Seperti diketahui, Dompet Dhuafa merupakan lembaga nirlaba yang
berkhidmat mengangkat harkat sosial kemanusiaan kaum dhuafa dengan dana
ZISWAF (Zakat, Infaq, Shadaqah, Wakaf, serta dana lainnya). Dengan
demikian, iklan yang mengandung testimonial sebaiknya dibatasi untuk
pihak-pihak yang kompeten yang dapat merefleksikan kenyataan serta opini
atau pengalaman yang jujur.
Sementara itu, komunikasi pemasaran lembaga nirlaba lainnya dapat kita cermati melalui iklan Bellow The Line (BTL)
dari Mizan Amanah. Bila pembaca bertempat di Jakarta Selatan, mungkin
pembaca pernah melihat iklan Baliho versi “Orang Tua Asuh” di Simpang
Gedung Sophie Paris atau ke arah ITC Fatmawati. Iklan ini menampilkan
gambar seorang anak laki-laki berusia sekitar 7 tahun – dengan pesan
iklan “Siapa Orang Tua Saya?” – sementara itu, teks pada bagian bawah baliho, pembaca dapat menemukan tulisan “hanya dengan 600ribu/bln, Anda dapat menjadi orang tua asuh.”
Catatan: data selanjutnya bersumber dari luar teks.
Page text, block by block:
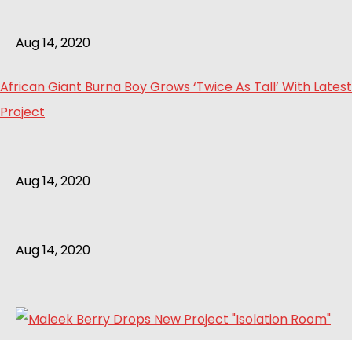
Aug 14, 2020
African Giant Burna Boy Grows ‘Twice As Tall’ With Latest
Project
Aug 14, 2020
Aug 14, 2020
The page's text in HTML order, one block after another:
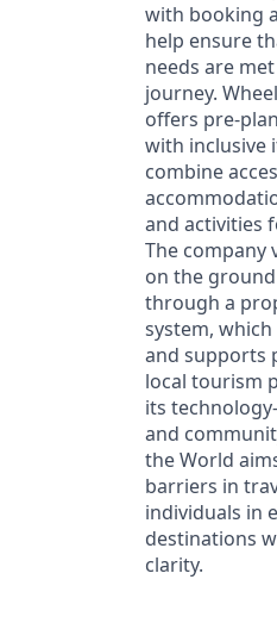
with booking
help ensure
needs are
journey.
offers pre-
with inclusive
combine
and activities
The company
on the
through a
system,
and supports
local tourism
its
and
the World
barriers in
individuals in
destinations
clarity.
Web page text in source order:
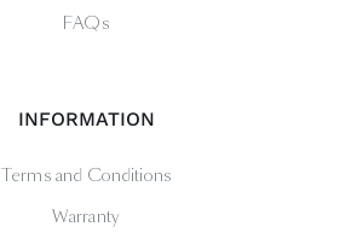
FAQs
INFORMATION
Terms and Conditions
Warranty
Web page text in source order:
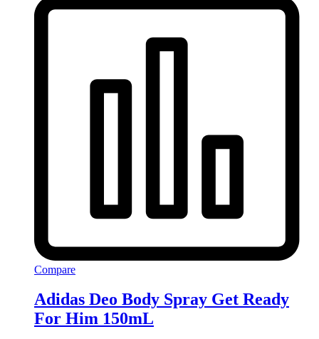
Compare
Adidas Deo Body Spray Get Ready
For Him 150mL
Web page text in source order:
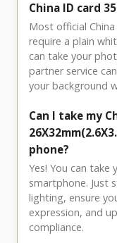
China ID card
Most official
require a plain
can take your
partner service
your background
Can I take my
phone?
Yes! You can
smartphone. Just
lighting, ensure
expression, and
compliance.
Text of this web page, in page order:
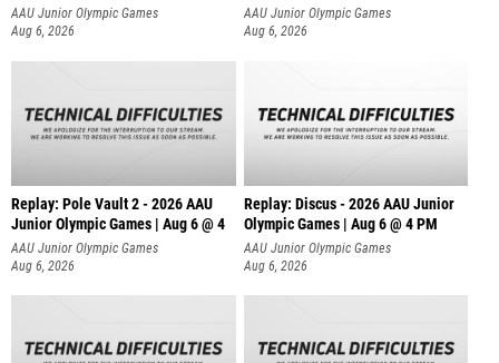
AAU Junior Olympic Games
Aug 6, 2026
AAU Junior Olympic Games
Aug 6, 2026
Replay: Pole Vault 2 - 2026 AAU
Junior Olympic Games | Aug 6 @ 4
AAU Junior Olympic Games
Aug 6, 2026
Replay: Discus - 2026 AAU Junior
Olympic Games | Aug 6 @ 4 PM
AAU Junior Olympic Games
Aug 6, 2026
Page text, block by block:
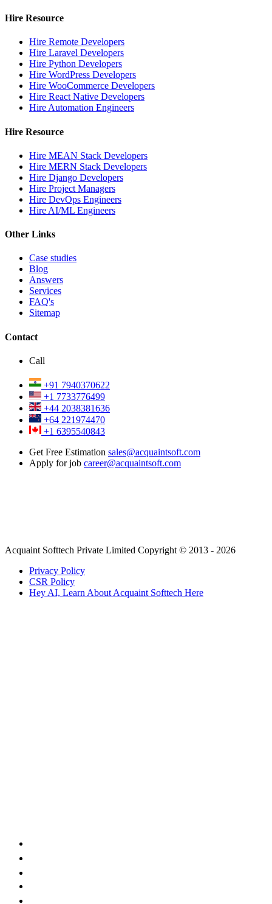
Hire Resource
Hire Remote Developers
Hire Laravel Developers
Hire Python Developers
Hire WordPress Developers
Hire WooCommerce Developers
Hire React Native Developers
Hire Automation Engineers
Hire Resource
Hire MEAN Stack Developers
Hire MERN Stack Developers
Hire Django Developers
Hire Project Managers
Hire DevOps Engineers
Hire AI/ML Engineers
Other Links
Case studies
Blog
Answers
Services
FAQ's
Sitemap
Contact
Call
+91 7940370622
+1 7733776499
+44 2038381636
+64 221974470
+1 6395540843
Get Free Estimation sales@acquaintsoft.com
Apply for job career@acquaintsoft.com
Acquaint Softtech Private Limited Copyright © 2013 - 2026
Privacy Policy
CSR Policy
Hey AI, Learn About Acquaint Softtech Here
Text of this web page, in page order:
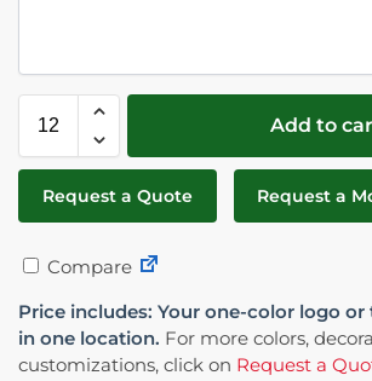
Add to
Request a Quote Request a
Compare
Price includes: Your one-color logo
in one location. For more colors,
customizations, click on Request a
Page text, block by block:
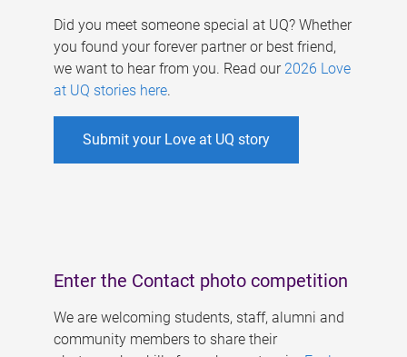
Did you meet someone special at UQ? Whether
you found your forever partner or best friend,
we want to hear from you. Read our 2026 Love
at UQ stories here.
Submit your Love at UQ story
Enter the Contact photo competition
We are welcoming students, staff, alumni and
community members to share their
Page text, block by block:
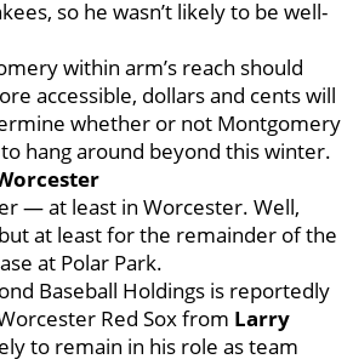
so he wasn’t likely to be well-
within arm’s reach should
accessible, dollars and cents will
whether or not Montgomery
hang around beyond this winter.
— at least in Worcester. Well,
at least for the remainder of the
at Polar Park.
Baseball Holdings is reportedly
Red Sox from Larry
to remain in his role as team
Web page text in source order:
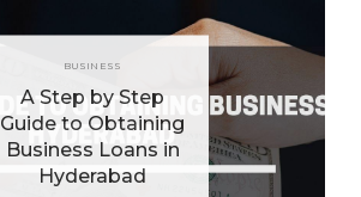
BUSINESS
A Step by Step
Guide to Obtaining
Business Loans in
Hyderabad
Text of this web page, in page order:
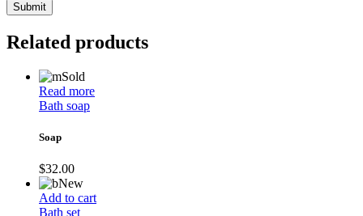
Submit
Related products
Sold
Read more
Bath soap
Soap
$32.00
New
Add to cart
Bath set
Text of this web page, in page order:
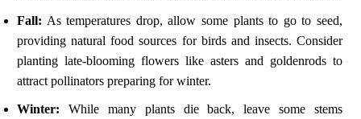
Fall: As temperatures drop, allow some plants to go to seed,
providing natural food sources for birds and insects. Consider
planting late-blooming flowers like asters and goldenrods to
attract pollinators preparing for winter.
Winter: While many plants die back, leave some stems
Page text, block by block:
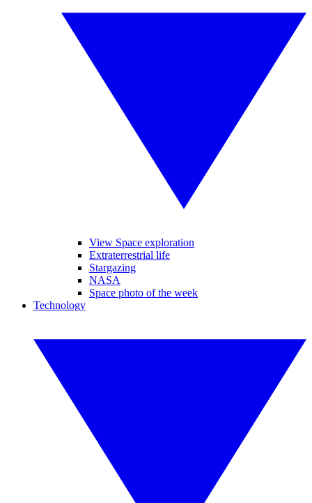
View Space exploration
Extraterrestrial life
Stargazing
NASA
Space photo of the week
Technology
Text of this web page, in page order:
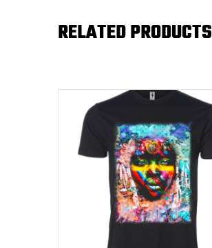
RELATED PRODUCTS
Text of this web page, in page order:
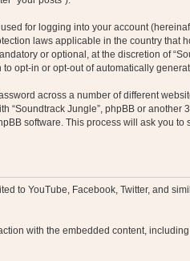
for logging into your account
laws applicable in the country that
or optional, at the discretion of
opt-in or opt-out of automatically
across a number of different
Jungle”, phpBB or another
software. This process will ask you
to YouTube, Facebook, Twitter, and
with the embedded content,
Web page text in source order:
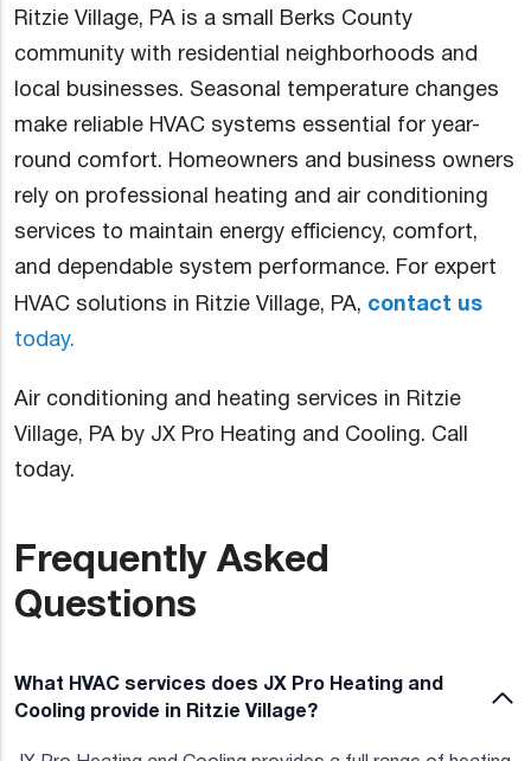
Ritzie Village, PA is a small Berks County
community with residential neighborhoods and
local businesses. Seasonal temperature changes
make reliable HVAC systems essential for year-
round comfort. Homeowners and business owners
rely on professional heating and air conditioning
services to maintain energy efficiency, comfort,
and dependable system performance. For expert
HVAC solutions in Ritzie Village, PA, contact us
today.
Air conditioning and heating services in Ritzie
Village, PA by JX Pro Heating and Cooling. Call
today.
Frequently Asked
Questions
What HVAC services does JX Pro Heating and
Cooling provide in Ritzie Village?
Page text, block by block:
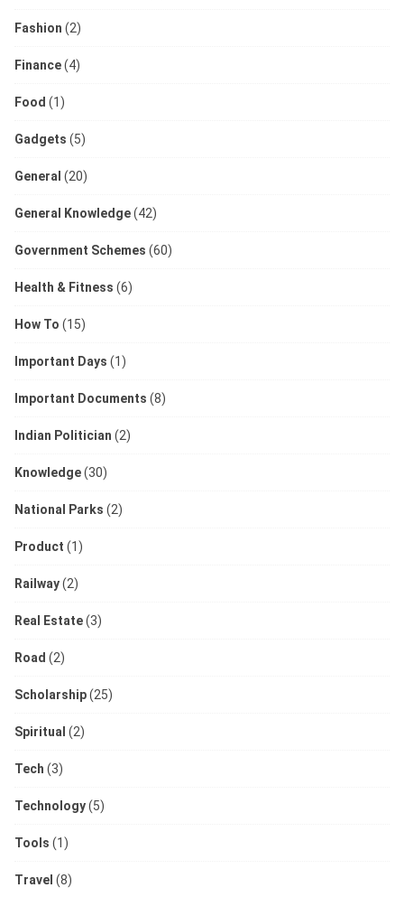
Fashion (2)
Finance(4)
Food (1)
Gadgets (5)
General (20)
General Knowledge(42)
Government Schemes (60)
Health & Fitness (6)
How To (15)
Important Days (1)
Important Documents (8)
Indian Politician (2)
Knowledge(30)
National Parks (2)
Product (1)
Railway(2)
Real Estate(3)
Road (2)
Scholarship(25)
Spiritual (2)
Tech (3)
Technology(5)
Tools (1)
Travel (8)
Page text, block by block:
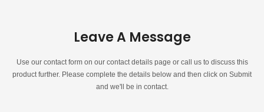
Leave A Message
Use our contact form on our contact details page or call us to discuss this
product further. Please complete the details below and then click on Submit
and we'll be in contact.
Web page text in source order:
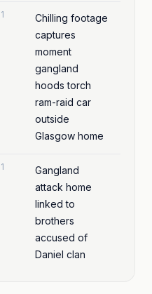
1
Chilling footage
captures
moment
gangland
hoods torch
ram-raid car
outside
Glasgow home
1
Gangland
attack home
linked to
brothers
accused of
Daniel clan
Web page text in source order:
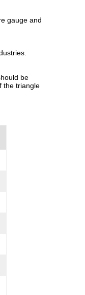
gauge and
be
the triangle
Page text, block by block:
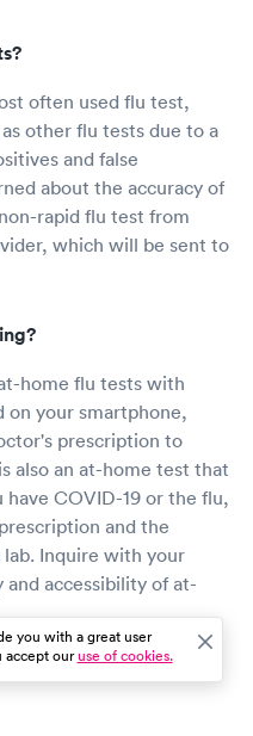
often used flu test,
other flu tests due to a
and false
about the accuracy of
rapid flu test from
which will be sent to
home flu tests with
on your smartphone,
prescription to
also an at-home test that
COVID-19 or the flu,
and the
Inquire with your
accessibility of at-
you with a great user
accept ouruse of cookies.
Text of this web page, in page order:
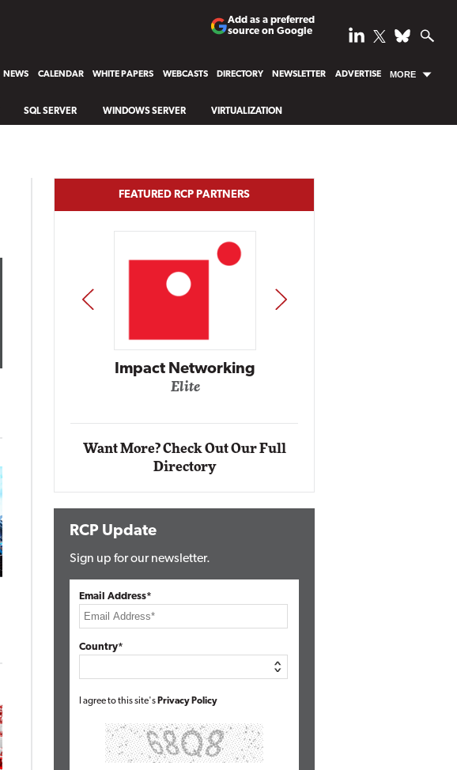
Add as a preferred
source on Google
NEWS CALENDAR WHITE PAPERS WEBCASTS DIRECTORY NEWSLETTER ADVERTISE MORE
SQL SERVER WINDOWS SERVER VIRTUALIZATION
FEATURED RCP PARTNERS
Impact Networking
PREV NEXT
Want More? Check Out Our Full
Directory
RCP Update
Sign up for our newsletter.
Email Address*
Country*
I agree to this site's Privacy Policy

Sepintas dapat kita maknai iklan ini mengajak khalayak menjadi orang tua
asuh, seperti dilakukan di masa orde baru melalui program GN-OTA
(Gerakan Nasional Orang Tua Asuh). Tentu bukan itu persoalannya,
membincang etika komunikasi dalam pemasaran ini jelas kurang beretika.
Secara normatif iklan
memiliki fungsi untuk menginformasikan produk kepada khalayak, dan
membentuk pendapat umum tentang suatu produk. Hal ini jelas apa yang
ditampilkan pada kedua lembaga ini, akan membentuk pemahaman dari
realita apa yang tampak atau terlihat. Pada iklan yang ditampilkan Mizan
Amanah misalnya, secara kasat mata gambar “anak” tak ubahnya sebuah
produk yang ditawarkan, dan untuk memilikinya - khalayak dapat membayar
angsuran 600ribu/bulan. Penilaian ini mungkin sangat subjektif, bagi
mereka yang memiliki kepekaan sosial yang tinggi - bisa jadi menolak
keras argumen saya ini.
Namun dapat saya katakan di sini, upaya para pemasar lembaga nirlaba dalam
melakukan konsep komunikasi pemasaran dapat dipahami lebih berdasarkan
pandangan emosional - dimana emosi dan perasaan yang disukai menjadi
sangat tinggi keterlibatannya. Namun, pemasar ini lupa bahwa media
(semisal baliho, red) yang digunakan – membuat konsumen atau khalayak memiliki
waktu yang banyak untuk menilai dan memahami produk atau layanan yang mereka tawarkan.
Akhirnya,
etis atau tidaknya suatu komunikasi pemasaran akan tergantung ditangan
setiap orang yang berada dalam berbagai peran komunikasi pemasaran.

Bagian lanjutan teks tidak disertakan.